First, the three sections concerned respectively with the past, present, and future (immediate and ideal), are inextricably linked. Hopes for the future are not to be divorced from human experience, neither of the past deliverance of God nor of present anxieties. Hope for future peace is not divorced from present sin nor the expectation of turning from that. The steadfast love and faithfulness of God for which God’s people long are to be seen in light of God’s judgment on human iniquity. Salvation and judgment indeed meet and embrace (to adapt the words of the psalm). Advent is a period as much connected to the past (both ours and God’s) as it is a time of waiting for the future. It is as much concerned with Christian discipline – examination and repentance – as it is with new beginnings.
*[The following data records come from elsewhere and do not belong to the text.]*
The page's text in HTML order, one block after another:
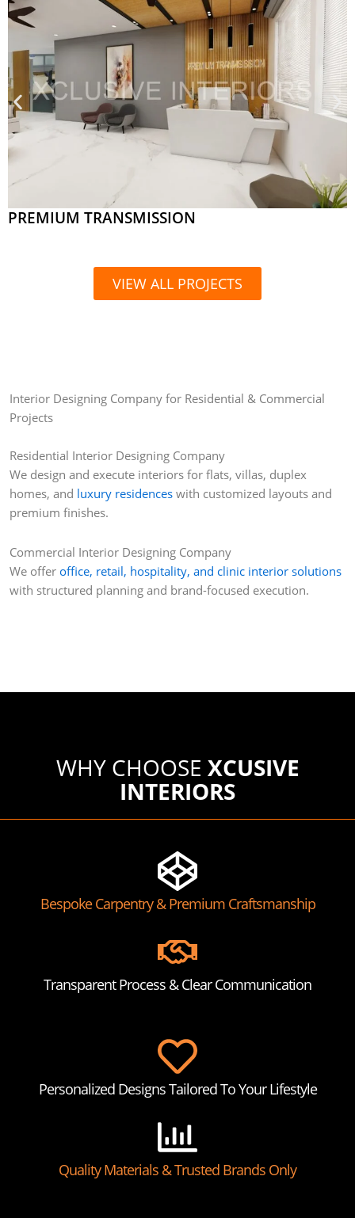
PREMIUM TRANSMISSION
VIEW ALL PROJECTS
Interior Designing Company for Residential & Commercial
Projects
Residential Interior Designing Company
We design and execute interiors for flats, villas, duplex
homes, and luxury residences with customized layouts and
premium finishes.
Commercial Interior Designing Company
We offer office, retail, hospitality, and clinic interior solutions
with structured planning and brand-focused execution.
WHY CHOOSE XCUSIVE
INTERIORS
Bespoke Carpentry & Premium Craftsmanship
Transparent Process & Clear Communication
Personalized Designs Tailored To Your Lifestyle
Quality Materials & Trusted Brands Only
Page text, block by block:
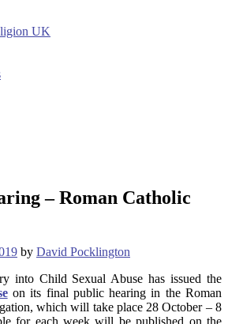
UK
– Roman Catholic
by David Pocklington
into Child Sexual Abuse has issued the
on its final public hearing in the Roman
which will take place 28 October – 8

It embraces the hope enveloped within the ongoing work of God with God’s people. It awaits a future that has been and is already with us as much as it does a past which awaits us.

Secondly, this psalm is not simply one which seeks to lift us from present despair into a future that bears no relation to present experience or reality. The psalm begins with a statement that Yahweh had been favourable to the land (v. 1). It hopes that Yahweh’s glory will again dwell in the land (v. 9). And it finishes with the confidence that Yahweh will give what is good and the land will yield its increase (v. 12). There is the suggestion that this psalm may well be one that comes out of a harvest context. Even the language of faithfulness springing from the ground echoes an agricultural tone (v. 11). Hope in the coming nearness of the Lord’s salvation embraces the physical reality of life and its earthy elements. This is a psalm that speaks to those who struggle with the realities of the land in the Australian context, be it in terms of drought, flood, fire or climate change in general.
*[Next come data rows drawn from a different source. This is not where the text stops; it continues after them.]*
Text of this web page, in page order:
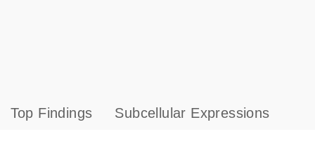
Top Findings Subcellular Expressions
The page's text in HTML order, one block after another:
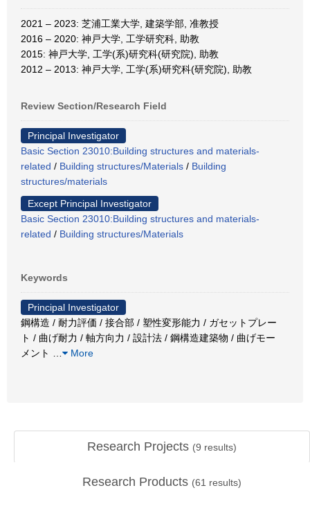
2021 – 2023: 芝浦工業大学, 建築学部, 准教授
2016 – 2020: 神戸大学, 工学研究科, 助教
2015: 神戸大学, 工学(系)研究科(研究院), 助教
2012 – 2013: 神戸大学, 工学(系)研究科(研究院), 助教
Review Section/Research Field
Principal Investigator
Basic Section 23010:Building structures and materials-
related / Building structures/Materials / Building
structures/materials
Except Principal Investigator
Basic Section 23010:Building structures and materials-
related / Building structures/Materials
Keywords
Principal Investigator
鋼構造 / 耐力評価 / 接合部 / 塑性変形能力 / ガセットプレー
ト / 曲げ耐力 / 軸方向力 / 設計法 / 鋼構造建築物 / 曲げモー
メント
More
Research Projects (9 results)
Research Products (61 results)

Finally, the psalm is dominated by the word ‘return’, Heb. shub, which can also mean ‘repent, restore’. Yahweh ‘restored’ Jacob’s fortunes (v. 1); he ‘turned back’ from his hot anger (v. 3); the people ask Yahweh to ‘restore’ them again (v. 4); they ask him whether he will not ‘revive’ them again (v. 6); and his people are to ‘turn’ to him again (v. 8). The order here is important. It is the ‘turning, repentance’ of Yahweh that enables the future to become the present. That is what drives the psalmist. The word ‘salvation’ is also frequent in the psalm. It is only described as ‘our salvation’ (v. 4) in as much as it is God’s salvation (vv. 7, 9). It is only as ‘Yahweh’s salvation’ comes near that the people know in any way their own salvation. Moreover, that salvation is not something that is solely of the future, it is also of the past. It is the task of the worshipping community to proclaim their salvation had come even as they await its consummation. It is its task to name where they see time and life shaped by the character of God and to proclaim its coming fullness.

Suggestions for the use of the Psalm in worship.

Either verses 4 and 7 could be used as a congregational refrain in the prayers of confession:

Restore us again, O God of our salvation,
and put away your indignation toward us.
Show us your steadfast love,
O LORD, and grant us your salvation.

Verse 8 could also function as an introduction to the declaration of forgiveness:

Let us hear what God the LORD will speak,
for he will speak peace to his people,
to his faithful, to those who turn to him in their hearts.
Hear then Christ’s word of grace to us:
‘Your sins are forgiven!’
    Thanks be to God.
Finally, the psalm can become the basis for prayers of intercession with respect to our relation to the land in our continent. References to the land in vv. 1, 9, 12 encourage this. The prayer could follow the pattern of the psalm with memories of past blessings, a word of present struggles and uncertainties, and finally hopes for the future. The composer of the prayer would have to be careful not to imply that the bounty of the land is not simply a response to our past actions. That notion within the psalm can be challenged. On the other hand, there is place for admission that we have ignored the giftedness of the land in the past in how we have used it, that we have come to expect the land’s bounty without due thought to its wellbeing and its future, and that we have often looked upon the land through self-centered spectacles.